For the week March corn was 3 ¼ cents lower, December was ½ higher. March soybeans lost 20 ¾ cents, November soybeans fell 14, March soybean meal rallied $7.80 per short ton, March soybean oil lost 220 points. March Chicago wheat was a ½ cent lower, March Kansas City wheat dropped 2 ½, while March Kansas City wheat was a ¼ cent higher.
Grains ended mostly lower on Friday with the soybean complex leading losses. John Payne with Hedge Point Global Markets says the biggest issues for the soybean market is Brazil’s soybean harvest and their collapsing basis and China’s weak demand. “I think Brazil is the reason we are lower with the anticipated value of supply and demand in the future. Plus, we’ve lost market share to China.”
However, he says traders also continue to sell the large carry in the soybean and grain markets. “The worry you have is the carry. The deferreds just continue to come down to trade with that front month contract. You can see the price go nowhere and still lose if you’re storing physical supply into the summer.”
Corn has been moving sideways according to Payne, holding above long-term support and unable to take out $4.50 on the charts. “Corn has found its price and continues to bob around that level,” he says.
Wheat ended mixed but lost early gains on the lack of bullish news and Payne says the lack of demand as Russia continues to undercut global prices.
Plus, the whole grain complex saw risk off fund selling with bearish outside markets like crude oil and the higher dollar. Those markets reacted to the better-than-expected Non-Farm Payroll (NFP), which showed an additional 353,000 jobs.
Cotton was up for the week by $2.72 with help from strong weekly exports and bidding for acres.

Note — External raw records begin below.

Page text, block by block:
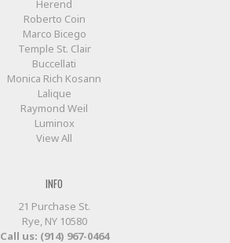
Herend
Roberto Coin
Marco Bicego
Temple St. Clair
Buccellati
Monica Rich Kosann
Lalique
Raymond Weil
Luminox
View All
INFO
21 Purchase St.
Rye, NY 10580
Call us: (914) 967-0464
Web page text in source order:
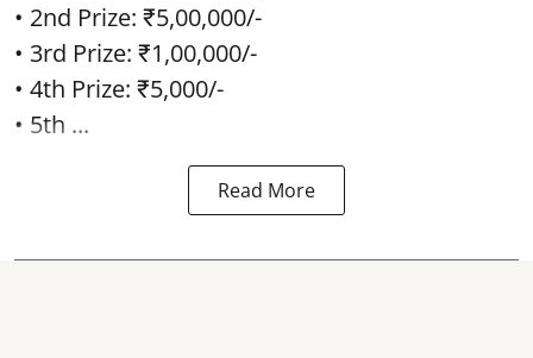
• 2nd Prize: ₹5,00,000/-
• 3rd Prize: ₹1,00,000/-
• 4th Prize: ₹5,000/-
• 5th ...
Read More
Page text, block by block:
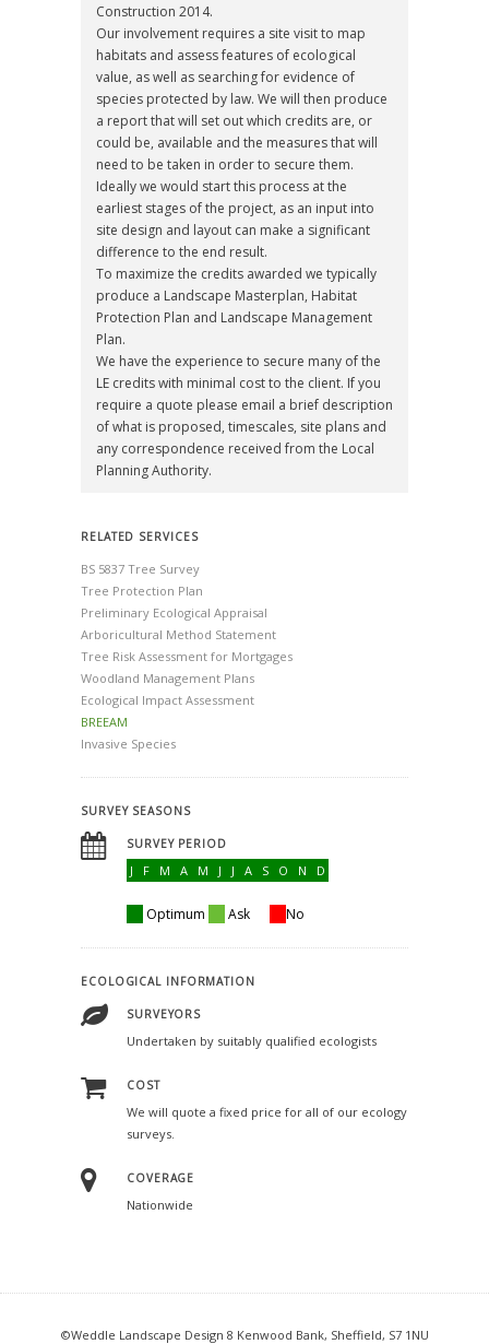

Payne says, “It’s been a nice move. Cotton stayed firm despite the Chinese stock market getting hammered and it needs to find acres.” The S&P Informa acreage numbers were 10.7 million, which is below the past five years.

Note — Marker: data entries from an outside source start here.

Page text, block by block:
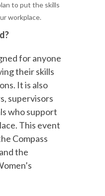
to put the skills
workplace.
for anyone
their skills
It is also
supervisors
who support
This event
Compass
the
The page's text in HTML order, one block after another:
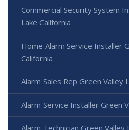
Commercial Security System
Lake California
Home Alarm Service Installer
California
Alarm Sales Rep Green Valley
Alarm Service Installer Green
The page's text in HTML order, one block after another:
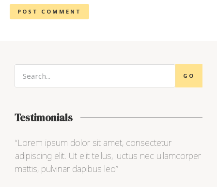
GO
Testimonials
“Lorem ipsum dolor sit amet, consectetur
adipiscing elit. Ut elit tellus, luctus nec ullamcorper
mattis, pulvinar dapibus leo”

April live cattle were up $2.08 for the week, March feeder cattle gained $5.10, and April lean hog futures were up 58-cents.

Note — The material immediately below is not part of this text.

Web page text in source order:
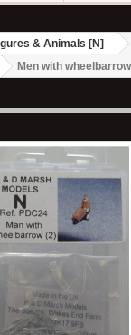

Live cattle extended to new highs for the move on higher cash and technical buying. Payne says higher cash pushed the market with the backdrop of a shrinking herd and strong stock market. The funds have also been back buying after exiting much of their long position through the end of the year. Feeders saw some profit taking and consolidation after new highs for the move.
Lean hog futures were up again and have advanced with stronger cutouts. Payne says, “The hog market is a bit impressive pushed by the cutouts, the bellies specifically.” We’ve seen the cutout for July trading up to $105 with the high last year $112.